#### INPUT:
__________

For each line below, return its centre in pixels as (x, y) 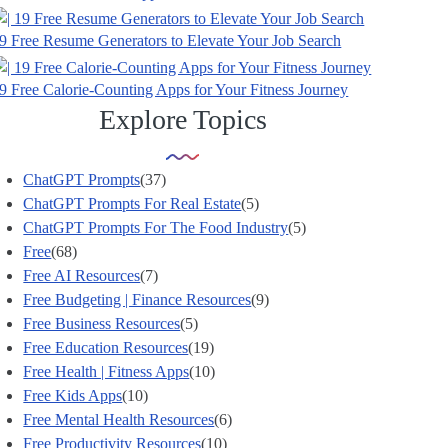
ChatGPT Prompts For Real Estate (132, 203)
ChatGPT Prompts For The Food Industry (156, 227)
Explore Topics (182, 119)
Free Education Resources (106, 347)
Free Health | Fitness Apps (106, 371)
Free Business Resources (102, 323)
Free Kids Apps (73, 395)
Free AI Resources (82, 275)
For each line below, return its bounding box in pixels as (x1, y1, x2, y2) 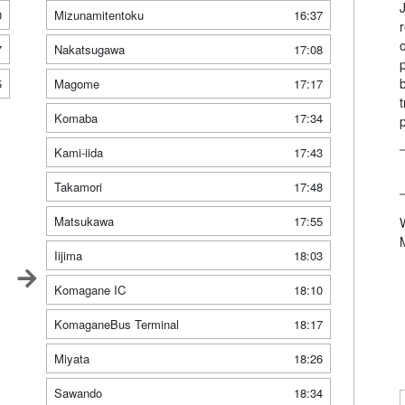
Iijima (53, 247, 82, 265)
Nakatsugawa (53, 41, 125, 59)
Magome (53, 75, 99, 93)
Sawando (53, 384, 102, 402)
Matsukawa (53, 212, 114, 231)
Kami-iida (53, 144, 103, 162)
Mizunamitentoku (53, 6, 144, 24)
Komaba (53, 109, 98, 127)
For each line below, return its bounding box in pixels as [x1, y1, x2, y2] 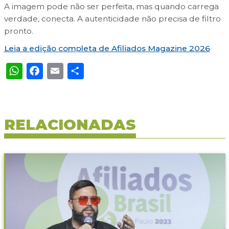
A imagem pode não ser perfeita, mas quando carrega [4, 2, 219, 12]
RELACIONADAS [4, 116, 136, 134]
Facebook [42, 61, 124, 81]
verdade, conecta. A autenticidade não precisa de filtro [4, 14, 221, 24]
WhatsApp [22, 61, 112, 81]
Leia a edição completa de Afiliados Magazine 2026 [4, 43, 210, 54]
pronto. [4, 26, 33, 36]
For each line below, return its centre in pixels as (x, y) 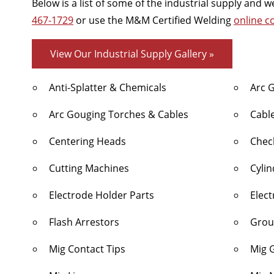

__________

#### DESCRIPTION OF THE TASK:
The records above, copied word for word without the pictures, are what should be output.

#### THE COMPLETED TASK:
For each line below, return its centre in pixels as (x, y) 
ChatGPT Prompts For Real Estate (132, 203)
ChatGPT Prompts For The Food Industry (156, 227)
Explore Topics (182, 119)
Free Education Resources (106, 347)
Free Health | Fitness Apps (106, 371)
Free Business Resources (102, 323)
Free Kids Apps (73, 395)
Free AI Resources (82, 275)
For each line below, return its bounding box in pixels as (x1, y1, x2, y2) 
Iijima (53, 247, 82, 265)
Nakatsugawa (53, 41, 125, 59)
Magome (53, 75, 99, 93)
Sawando (53, 384, 102, 402)
Matsukawa (53, 212, 114, 231)
Kami-iida (53, 144, 103, 162)
Mizunamitentoku (53, 6, 144, 24)
Komaba (53, 109, 98, 127)
For each line below, return its bounding box in pixels as [x1, y1, x2, y2] 
A imagem pode não ser perfeita, mas quando carrega [4, 2, 219, 12]
RELACIONADAS [4, 116, 136, 134]
Facebook [42, 61, 124, 81]
verdade, conecta. A autenticidade não precisa de filtro [4, 14, 221, 24]
WhatsApp [22, 61, 112, 81]
Leia a edição completa de Afiliados Magazine 2026 [4, 43, 210, 54]
pronto. [4, 26, 33, 36]
For each line below, return its centre in pixels as (x, y) 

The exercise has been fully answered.